Problem: Task for the records below: please copy exactly, and only, the lines from the one containing "Web page text" to the last line, both included, leaving out the pictures.

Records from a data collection
..........
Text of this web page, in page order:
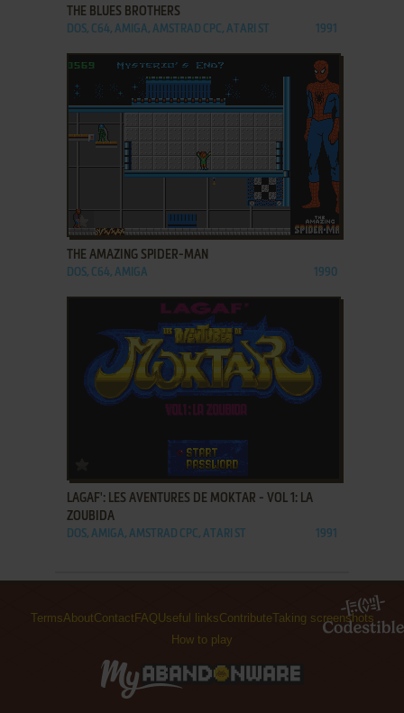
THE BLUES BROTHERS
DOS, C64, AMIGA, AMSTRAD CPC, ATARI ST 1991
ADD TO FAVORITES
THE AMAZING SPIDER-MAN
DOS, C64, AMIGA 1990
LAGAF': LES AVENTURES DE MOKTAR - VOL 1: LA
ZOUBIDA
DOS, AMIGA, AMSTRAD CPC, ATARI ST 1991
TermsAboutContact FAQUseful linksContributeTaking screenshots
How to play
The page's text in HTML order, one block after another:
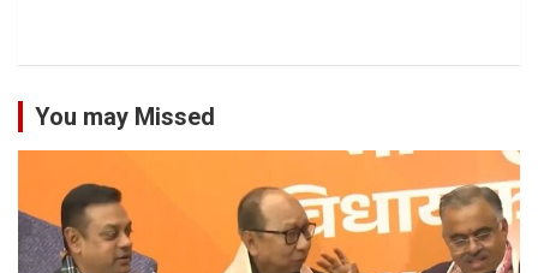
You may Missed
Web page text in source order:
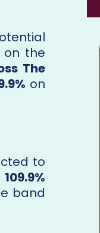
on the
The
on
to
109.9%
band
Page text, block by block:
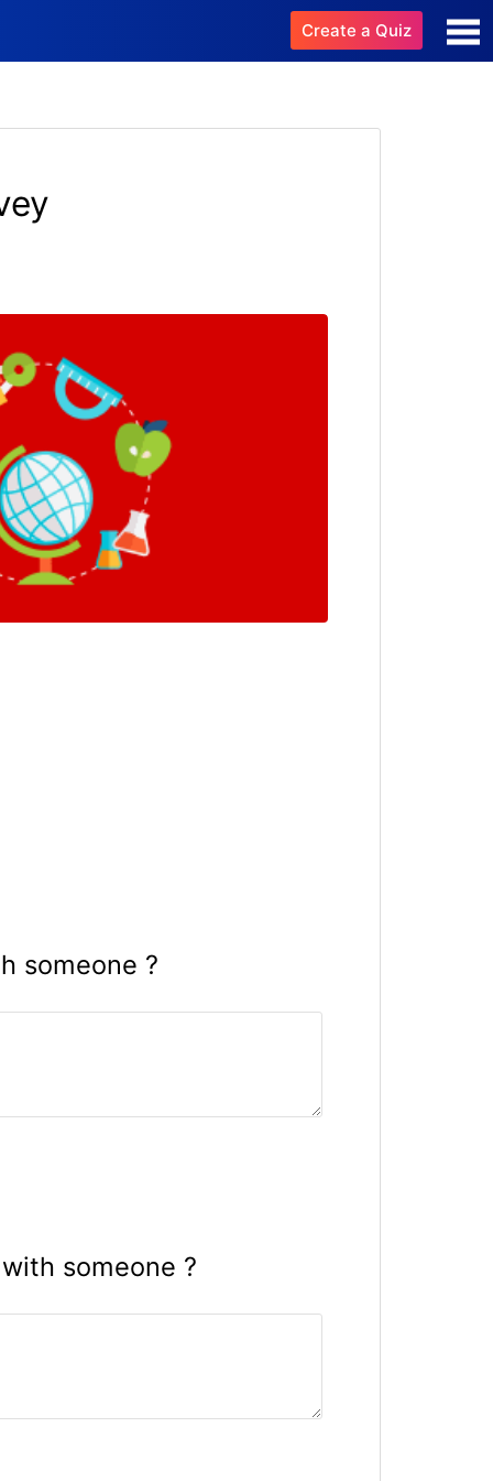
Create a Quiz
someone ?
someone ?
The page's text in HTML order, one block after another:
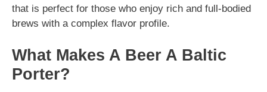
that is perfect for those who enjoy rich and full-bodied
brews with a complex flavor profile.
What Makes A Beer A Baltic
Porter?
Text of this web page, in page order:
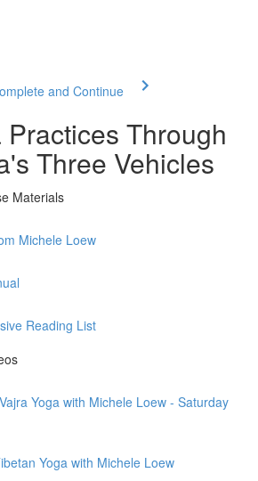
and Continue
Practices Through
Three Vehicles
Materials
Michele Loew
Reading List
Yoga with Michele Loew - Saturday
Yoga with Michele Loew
..........
Result below:
Web page text in source order:
on the
The
on
to
109.9%
band
Page text, block by block:
Create a Quiz
someone ?
someone ?
The page's text in HTML order, one block after another:
that is perfect for those who enjoy rich and full-bodied
brews with a complex flavor profile.
What Makes A Beer A Baltic
Porter?
Text of this web page, in page order:
and Continue
Practices Through
Three Vehicles
Materials
Michele Loew
Reading List
Yoga with Michele Loew - Saturday
Yoga with Michele Loew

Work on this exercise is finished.